What needs to be done>
Read through the data and report every line in which the word "personal" occurs.

Dataset records
Content starts
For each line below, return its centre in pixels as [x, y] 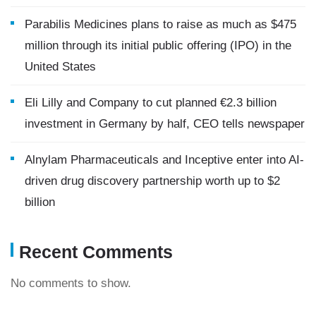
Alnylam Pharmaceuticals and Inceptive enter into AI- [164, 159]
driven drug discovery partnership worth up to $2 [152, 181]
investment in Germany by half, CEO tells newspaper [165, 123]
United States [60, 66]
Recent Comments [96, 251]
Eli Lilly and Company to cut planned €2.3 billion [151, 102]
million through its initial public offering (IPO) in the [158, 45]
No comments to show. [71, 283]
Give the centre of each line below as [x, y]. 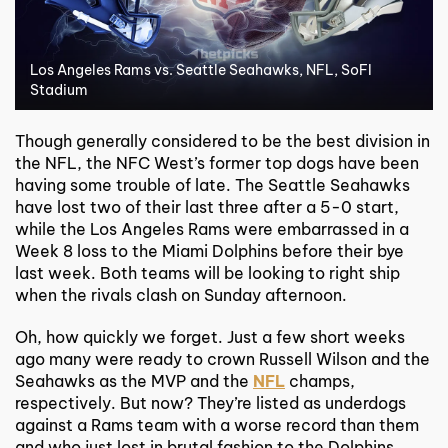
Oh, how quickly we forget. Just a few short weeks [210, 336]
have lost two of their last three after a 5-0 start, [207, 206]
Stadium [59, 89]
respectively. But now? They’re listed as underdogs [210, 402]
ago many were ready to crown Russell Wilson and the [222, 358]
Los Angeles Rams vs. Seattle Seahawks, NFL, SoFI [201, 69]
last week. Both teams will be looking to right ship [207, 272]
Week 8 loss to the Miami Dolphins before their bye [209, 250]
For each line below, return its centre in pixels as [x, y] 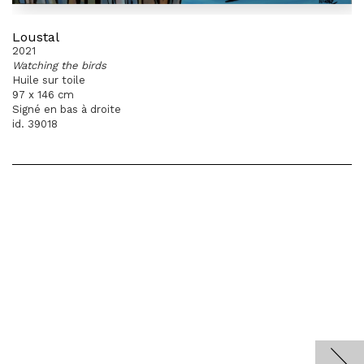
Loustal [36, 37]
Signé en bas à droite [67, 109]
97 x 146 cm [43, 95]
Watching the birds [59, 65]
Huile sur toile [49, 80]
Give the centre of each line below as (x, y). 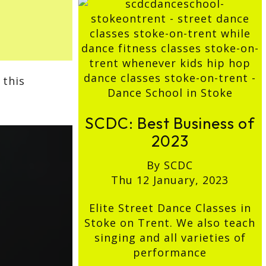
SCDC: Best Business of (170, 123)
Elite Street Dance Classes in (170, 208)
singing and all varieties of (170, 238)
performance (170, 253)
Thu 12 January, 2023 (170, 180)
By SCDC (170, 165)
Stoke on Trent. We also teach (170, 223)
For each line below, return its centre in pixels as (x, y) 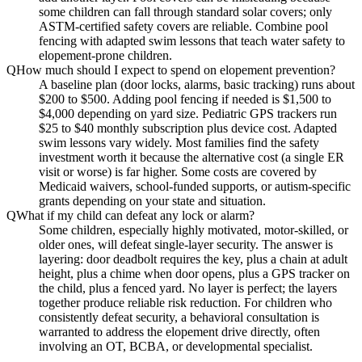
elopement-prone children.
Content ends
Content starts
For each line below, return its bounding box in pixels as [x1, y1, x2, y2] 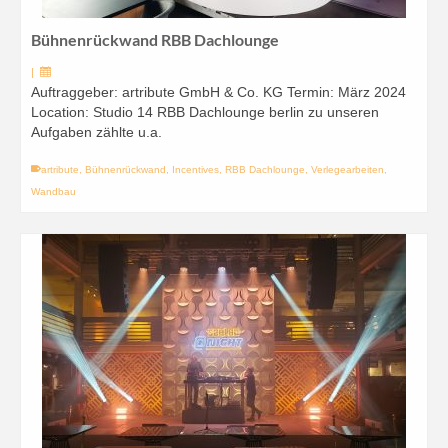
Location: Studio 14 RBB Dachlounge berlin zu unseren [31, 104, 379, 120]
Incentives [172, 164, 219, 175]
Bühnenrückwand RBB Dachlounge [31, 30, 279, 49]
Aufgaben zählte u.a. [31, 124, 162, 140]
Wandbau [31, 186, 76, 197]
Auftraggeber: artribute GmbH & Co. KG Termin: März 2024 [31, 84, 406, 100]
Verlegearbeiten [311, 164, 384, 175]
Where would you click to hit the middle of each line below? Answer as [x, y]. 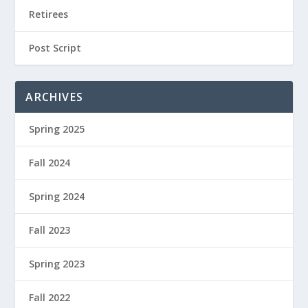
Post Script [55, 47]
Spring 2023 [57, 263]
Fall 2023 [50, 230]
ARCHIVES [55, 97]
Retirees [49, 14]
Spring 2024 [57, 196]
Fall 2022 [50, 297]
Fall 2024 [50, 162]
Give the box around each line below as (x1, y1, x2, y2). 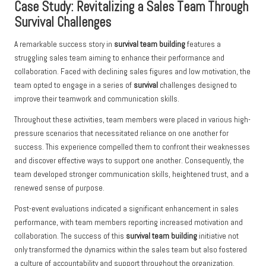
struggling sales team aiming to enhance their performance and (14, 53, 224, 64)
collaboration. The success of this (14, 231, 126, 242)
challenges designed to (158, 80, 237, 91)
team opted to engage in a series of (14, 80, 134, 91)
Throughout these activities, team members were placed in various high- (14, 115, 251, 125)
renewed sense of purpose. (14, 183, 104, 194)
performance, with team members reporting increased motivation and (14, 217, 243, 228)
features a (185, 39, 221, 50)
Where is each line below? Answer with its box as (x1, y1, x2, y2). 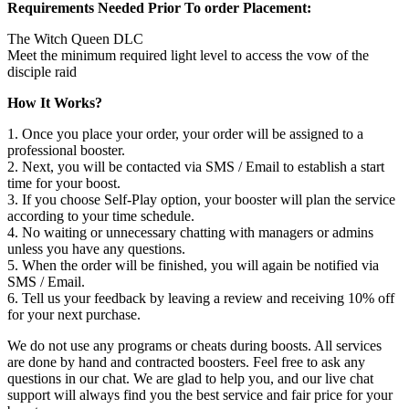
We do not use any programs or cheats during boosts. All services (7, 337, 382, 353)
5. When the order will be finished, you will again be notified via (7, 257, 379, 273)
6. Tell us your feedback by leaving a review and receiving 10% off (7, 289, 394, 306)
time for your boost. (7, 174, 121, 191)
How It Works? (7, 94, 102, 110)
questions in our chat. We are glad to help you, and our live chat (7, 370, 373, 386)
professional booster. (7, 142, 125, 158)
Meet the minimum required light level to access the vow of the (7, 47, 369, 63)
Content ends
Content starts
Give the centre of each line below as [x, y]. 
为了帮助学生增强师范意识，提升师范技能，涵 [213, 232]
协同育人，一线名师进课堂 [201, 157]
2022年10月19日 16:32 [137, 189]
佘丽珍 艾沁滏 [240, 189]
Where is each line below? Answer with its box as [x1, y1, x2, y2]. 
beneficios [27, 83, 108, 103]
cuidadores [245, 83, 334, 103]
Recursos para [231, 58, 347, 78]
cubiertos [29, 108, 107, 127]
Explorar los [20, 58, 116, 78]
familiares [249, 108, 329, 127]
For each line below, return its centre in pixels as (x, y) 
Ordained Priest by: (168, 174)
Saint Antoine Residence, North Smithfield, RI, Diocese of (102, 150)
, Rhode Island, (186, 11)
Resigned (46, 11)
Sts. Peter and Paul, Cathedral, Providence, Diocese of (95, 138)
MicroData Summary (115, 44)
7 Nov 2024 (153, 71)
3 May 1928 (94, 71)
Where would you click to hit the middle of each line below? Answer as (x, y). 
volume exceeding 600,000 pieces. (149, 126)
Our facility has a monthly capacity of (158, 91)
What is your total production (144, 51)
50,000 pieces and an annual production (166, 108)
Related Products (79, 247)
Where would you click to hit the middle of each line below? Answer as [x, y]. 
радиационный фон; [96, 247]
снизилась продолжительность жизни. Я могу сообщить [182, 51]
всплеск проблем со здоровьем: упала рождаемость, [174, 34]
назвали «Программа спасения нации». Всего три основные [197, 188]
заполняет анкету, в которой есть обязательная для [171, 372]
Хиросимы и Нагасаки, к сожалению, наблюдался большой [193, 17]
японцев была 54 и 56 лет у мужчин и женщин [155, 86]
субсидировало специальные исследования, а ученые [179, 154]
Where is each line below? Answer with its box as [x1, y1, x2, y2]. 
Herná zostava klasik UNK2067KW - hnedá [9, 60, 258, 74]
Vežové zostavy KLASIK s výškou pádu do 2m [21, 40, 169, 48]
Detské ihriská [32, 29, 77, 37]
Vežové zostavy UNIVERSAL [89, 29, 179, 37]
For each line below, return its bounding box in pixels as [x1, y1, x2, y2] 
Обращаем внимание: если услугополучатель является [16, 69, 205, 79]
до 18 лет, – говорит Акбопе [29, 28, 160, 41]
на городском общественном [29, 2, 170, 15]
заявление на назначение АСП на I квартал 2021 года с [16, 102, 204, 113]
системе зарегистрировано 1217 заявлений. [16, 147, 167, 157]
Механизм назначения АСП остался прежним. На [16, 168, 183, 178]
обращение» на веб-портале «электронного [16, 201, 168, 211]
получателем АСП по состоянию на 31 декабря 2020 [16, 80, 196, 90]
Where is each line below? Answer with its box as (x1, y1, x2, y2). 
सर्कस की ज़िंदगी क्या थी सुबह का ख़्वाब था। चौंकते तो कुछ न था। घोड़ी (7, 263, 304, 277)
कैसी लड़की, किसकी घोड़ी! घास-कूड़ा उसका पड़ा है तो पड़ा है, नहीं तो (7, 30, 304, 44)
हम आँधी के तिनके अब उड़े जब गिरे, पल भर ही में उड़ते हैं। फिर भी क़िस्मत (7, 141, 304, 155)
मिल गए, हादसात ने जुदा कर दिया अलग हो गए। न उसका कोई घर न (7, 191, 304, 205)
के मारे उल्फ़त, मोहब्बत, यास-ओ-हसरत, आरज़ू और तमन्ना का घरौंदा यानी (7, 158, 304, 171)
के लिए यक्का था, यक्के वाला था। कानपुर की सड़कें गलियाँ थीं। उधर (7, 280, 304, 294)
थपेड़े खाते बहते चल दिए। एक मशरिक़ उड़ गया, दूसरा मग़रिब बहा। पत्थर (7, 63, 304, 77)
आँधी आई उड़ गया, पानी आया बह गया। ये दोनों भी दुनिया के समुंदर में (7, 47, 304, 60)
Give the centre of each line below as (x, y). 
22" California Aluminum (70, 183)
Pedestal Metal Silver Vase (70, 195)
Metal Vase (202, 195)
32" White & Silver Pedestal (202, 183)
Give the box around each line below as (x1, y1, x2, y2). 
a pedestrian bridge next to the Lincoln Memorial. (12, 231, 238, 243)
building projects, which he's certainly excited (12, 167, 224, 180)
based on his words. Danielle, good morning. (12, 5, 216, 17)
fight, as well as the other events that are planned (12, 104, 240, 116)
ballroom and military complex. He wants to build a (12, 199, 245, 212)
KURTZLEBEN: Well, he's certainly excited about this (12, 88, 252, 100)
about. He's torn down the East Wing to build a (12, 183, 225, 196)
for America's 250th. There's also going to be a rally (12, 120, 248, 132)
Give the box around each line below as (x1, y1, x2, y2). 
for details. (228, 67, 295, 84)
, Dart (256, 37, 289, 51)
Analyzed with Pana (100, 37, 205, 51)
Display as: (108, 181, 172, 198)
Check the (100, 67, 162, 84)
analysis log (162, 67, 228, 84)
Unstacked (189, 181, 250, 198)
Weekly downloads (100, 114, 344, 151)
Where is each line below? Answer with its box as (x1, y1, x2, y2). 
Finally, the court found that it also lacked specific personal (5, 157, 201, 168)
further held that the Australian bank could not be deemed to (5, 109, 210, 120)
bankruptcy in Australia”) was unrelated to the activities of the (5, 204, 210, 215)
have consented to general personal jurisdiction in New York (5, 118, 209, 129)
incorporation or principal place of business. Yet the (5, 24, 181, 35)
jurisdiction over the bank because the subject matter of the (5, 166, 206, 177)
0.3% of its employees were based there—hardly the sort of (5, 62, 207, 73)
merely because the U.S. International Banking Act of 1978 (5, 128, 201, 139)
Content ends
Result of the task>
Finally, the court found that it also lacked specific personal (5, 157, 201, 168)
have consented to general personal jurisdiction in New York (5, 118, 209, 129)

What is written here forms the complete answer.